Where to even begin with the three-hour deconstruction of American gender politics that was The Bachelor's Season 18 finale? We could begin with the creeping horror that has been Juan Pablo’s gradual unmasking. We could chart how he went from being a wildly popular fan (and contestant!) favorite to being so completely unpalatable to viewers that he was the first Bachelor ever to be met with uniformly stony silence from the live audience throughout his (awkward) exit interview. 


Or I could work chronologically and discuss the meaningful warnings his family gave Nikki and Clare about his proclivity for spending his weekend having breakfast in bed and watching TV all day, and being a “hard guy” who is very into himself. But instead I'm going to try to step outside what ABC was showing me and think about what I saw.

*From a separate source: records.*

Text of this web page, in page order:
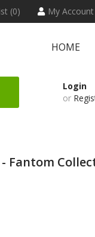
(0) My Account
HOME
Login
or
Fantom
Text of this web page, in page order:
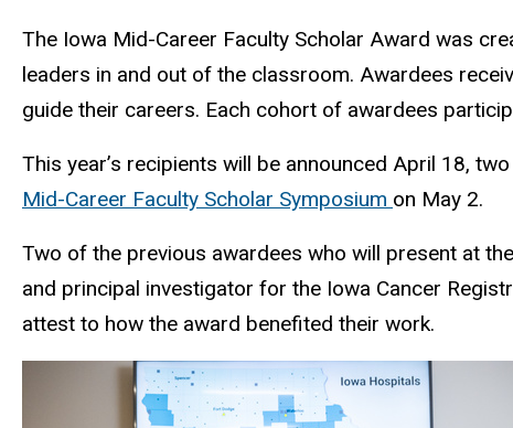
The Iowa Mid-Career Faculty Scholar Award was
leaders in and out of the classroom. Awardees
guide their careers. Each cohort of awardees
This year’s recipients will be announced April 18,
Mid-Career Faculty Scholar Symposium on May 2.
Two of the previous awardees who will present at
and principal investigator for the Iowa Cancer
attest to how the award benefited their work.
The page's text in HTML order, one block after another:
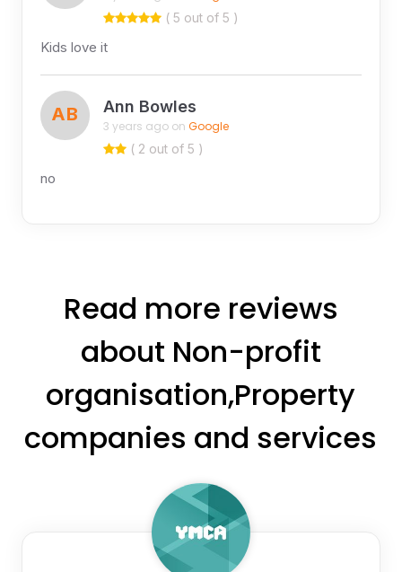
( 5 out of 5 )
Kids love it
AB Ann Bowles
3 years ago on Google
( 2 out of 5 )
no
Read more reviews
about Non-profit
organisation,Property
companies and services

It’s very significant how differently this finale was handled compared to the many previous ones. The was the first Bachelor finale couched as a “viewing party,” and we spent most of the heavily edited episode watching audience react, picture-in-picture-style. (Which, seriously, I loved... I wish the show would do every episode this way.) Chris Harrison repeatedly asked audience members to chime in on the action, kept pointing out that Clare had chosen to do this or that, and for once Neil Lane did not appear to tempt Juan Pablo with many, many jeweled rings. (I’m guessing Neil Lane figured that no one would want to ever buy "the Juan Pablo ring" to express their undying love.) Chris also promised a surprise that Juan Pablo had mentioned several months ago, and Juan Pablo didn't know what he was talking about—perhaps a sort of feint to imply Juan Pablo was even jerking the SHOW around! Well I never!

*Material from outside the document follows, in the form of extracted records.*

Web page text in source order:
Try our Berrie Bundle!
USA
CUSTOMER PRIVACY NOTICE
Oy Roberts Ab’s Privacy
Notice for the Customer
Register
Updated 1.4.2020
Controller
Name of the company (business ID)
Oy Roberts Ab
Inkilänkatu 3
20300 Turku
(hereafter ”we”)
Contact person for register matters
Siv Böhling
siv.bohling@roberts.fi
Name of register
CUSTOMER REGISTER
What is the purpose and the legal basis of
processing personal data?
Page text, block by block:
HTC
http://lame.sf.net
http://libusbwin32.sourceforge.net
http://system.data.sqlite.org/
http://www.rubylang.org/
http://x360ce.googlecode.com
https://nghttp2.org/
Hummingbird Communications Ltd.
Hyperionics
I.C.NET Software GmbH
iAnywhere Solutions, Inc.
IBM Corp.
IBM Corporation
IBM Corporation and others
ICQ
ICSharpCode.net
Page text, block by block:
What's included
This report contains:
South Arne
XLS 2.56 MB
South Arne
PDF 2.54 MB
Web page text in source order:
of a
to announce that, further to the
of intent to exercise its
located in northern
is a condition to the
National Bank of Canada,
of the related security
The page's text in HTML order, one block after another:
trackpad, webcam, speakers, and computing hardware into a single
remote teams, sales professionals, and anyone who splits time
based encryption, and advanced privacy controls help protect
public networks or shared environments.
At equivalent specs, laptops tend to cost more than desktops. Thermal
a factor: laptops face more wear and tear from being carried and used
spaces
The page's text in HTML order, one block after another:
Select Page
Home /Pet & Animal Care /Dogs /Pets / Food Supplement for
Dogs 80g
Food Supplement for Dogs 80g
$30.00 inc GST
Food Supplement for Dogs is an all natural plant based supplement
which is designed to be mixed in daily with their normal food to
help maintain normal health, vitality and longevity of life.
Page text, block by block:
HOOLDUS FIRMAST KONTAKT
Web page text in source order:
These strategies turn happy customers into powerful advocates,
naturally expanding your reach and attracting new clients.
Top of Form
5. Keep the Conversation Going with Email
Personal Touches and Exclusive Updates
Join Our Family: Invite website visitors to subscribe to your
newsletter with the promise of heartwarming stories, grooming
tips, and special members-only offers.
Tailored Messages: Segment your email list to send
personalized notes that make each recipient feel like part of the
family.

Chris Harrison very nearly lost his long-suppressed temper when Juan Pablo turned on him during After the Final Rose. Did you catch Harrison saying, with giddy sarcasm, eyes glazing over and flawless Caesar Flickerman mask falling over his face, “WHY NOT DO THIS AGAIN?! NEXT UP, MEET THE BACHELORETTE!” It’s a hell of a thing to have to sit there and listen to Juan Pablo of all people articulate exactly how meaningless your show, its thesis, and all you stand for is on a live broadcast of that same show. Truly just screamingly awkward. Don’t listen to him, Chris Harrison, you get paid to travel! But what was fascinating—and what Catherine backed up with her observation that Juan Pablo was “slapping away the hand that fed him” is that The Bachelor finally said baldly that it is not just an extravagant dating service. It’s a Faustian bargain in which you exchange anonymity and a vicarious dating experience for low-level celebrity. How was Juan Pablo not clear on those terms?!


All this to say, it was fascinating to watch ABC and The Bachelor franchise distance themselves from the chilling behavior of Juan Pablo while claiming that he still owed them. Don't get me wrong, I am not defending Juan Pablo, just: Bachelor franchise, why are you shaking your heads right along with us on this one? YOU CAST THIS GUY! You should have screened him for sliminess! YOU HAD ONE JOB! How can you tell people to “give themselves over” and “open up” to the process and then sign up the spiritual heir to Bela Karolyi to conduct 30 simultaneous relationships with young women?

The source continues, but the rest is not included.